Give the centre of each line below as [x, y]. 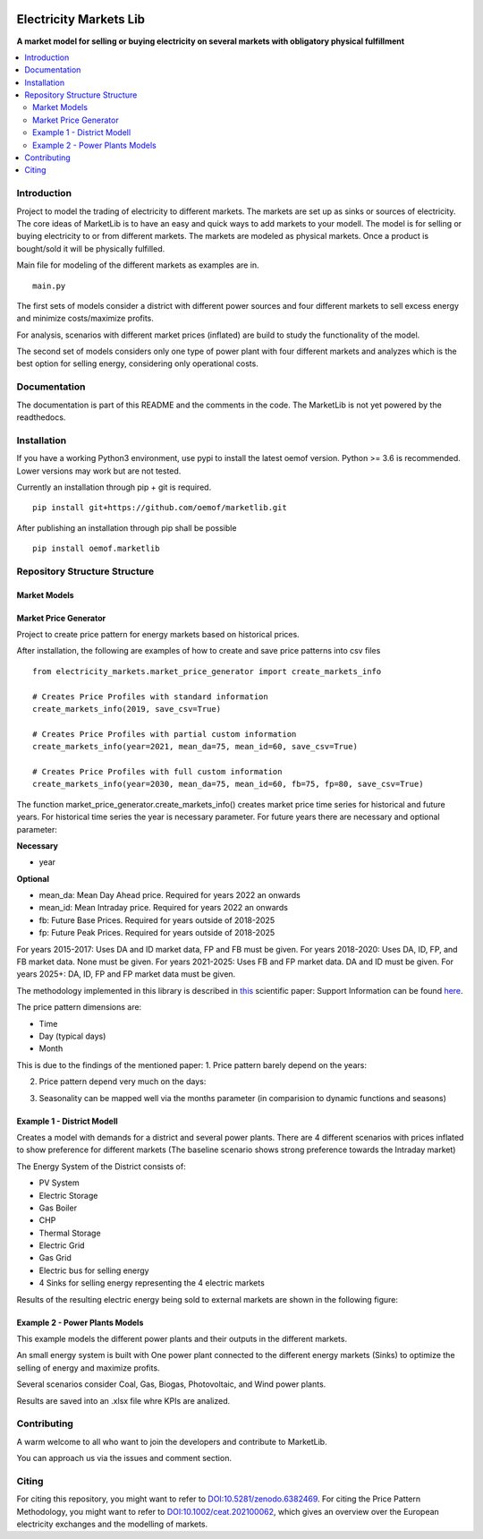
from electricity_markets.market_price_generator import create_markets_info [207, 671]
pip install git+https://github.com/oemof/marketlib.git [160, 508]
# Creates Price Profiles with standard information [150, 697]
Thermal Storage [70, 1233]
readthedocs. [41, 417]
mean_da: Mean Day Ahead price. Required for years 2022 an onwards [170, 895]
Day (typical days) [72, 1036]
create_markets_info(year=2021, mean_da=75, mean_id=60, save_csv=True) [195, 747]
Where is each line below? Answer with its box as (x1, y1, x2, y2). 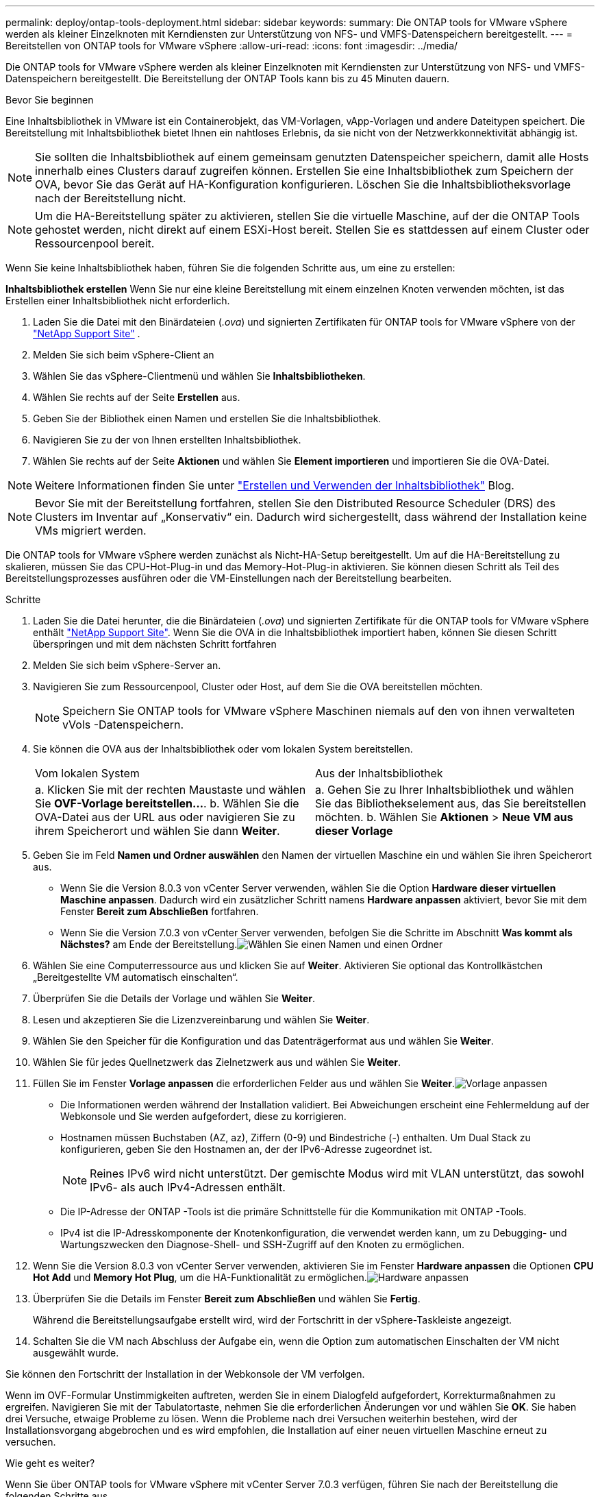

★ ★ ★ ★

* [WHAT YOU SHOULD DO] Leave the pictures out. Transcribe exactly the lines from the one with "save_csv=True) [195, 747]" through the end of the records.

* [EXERCISE ANSWER]
create_markets_info(year=2021, mean_da=75, mean_id=60, save_csv=True) [195, 747]
Where is each line below? Answer with its box as (x1, y1, x2, y2). 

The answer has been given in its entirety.